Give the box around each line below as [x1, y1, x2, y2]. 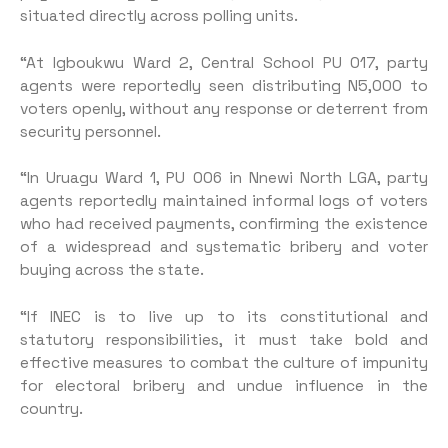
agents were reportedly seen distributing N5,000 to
--
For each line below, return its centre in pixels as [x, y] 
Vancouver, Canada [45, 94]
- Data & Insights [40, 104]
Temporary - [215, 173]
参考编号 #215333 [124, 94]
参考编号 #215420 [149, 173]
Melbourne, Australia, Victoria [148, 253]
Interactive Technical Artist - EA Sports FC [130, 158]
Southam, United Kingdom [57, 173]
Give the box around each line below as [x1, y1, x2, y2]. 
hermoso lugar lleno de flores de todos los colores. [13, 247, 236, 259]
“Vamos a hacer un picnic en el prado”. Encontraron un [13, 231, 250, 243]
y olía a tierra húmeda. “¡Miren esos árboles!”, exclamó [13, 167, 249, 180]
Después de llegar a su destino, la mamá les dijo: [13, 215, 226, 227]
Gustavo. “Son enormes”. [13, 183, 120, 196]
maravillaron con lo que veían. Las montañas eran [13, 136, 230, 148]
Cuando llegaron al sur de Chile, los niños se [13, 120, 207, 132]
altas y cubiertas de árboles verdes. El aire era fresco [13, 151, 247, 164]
--
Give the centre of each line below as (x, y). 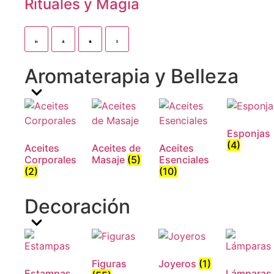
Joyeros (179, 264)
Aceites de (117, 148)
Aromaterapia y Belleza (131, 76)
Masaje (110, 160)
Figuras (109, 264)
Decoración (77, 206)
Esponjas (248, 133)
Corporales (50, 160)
--
# What is required
In the listing above, locate the line containing "Después de llegar" and the line containing "Cuando llegaron al", then transcribe both and every line between them verbatim.

# Problem solution
Después de llegar a su destino, la mamá les dijo: [13, 215, 226, 227]
Gustavo. “Son enormes”. [13, 183, 120, 196]
maravillaron con lo que veían. Las montañas eran [13, 136, 230, 148]
Cuando llegaron al sur de Chile, los niños se [13, 120, 207, 132]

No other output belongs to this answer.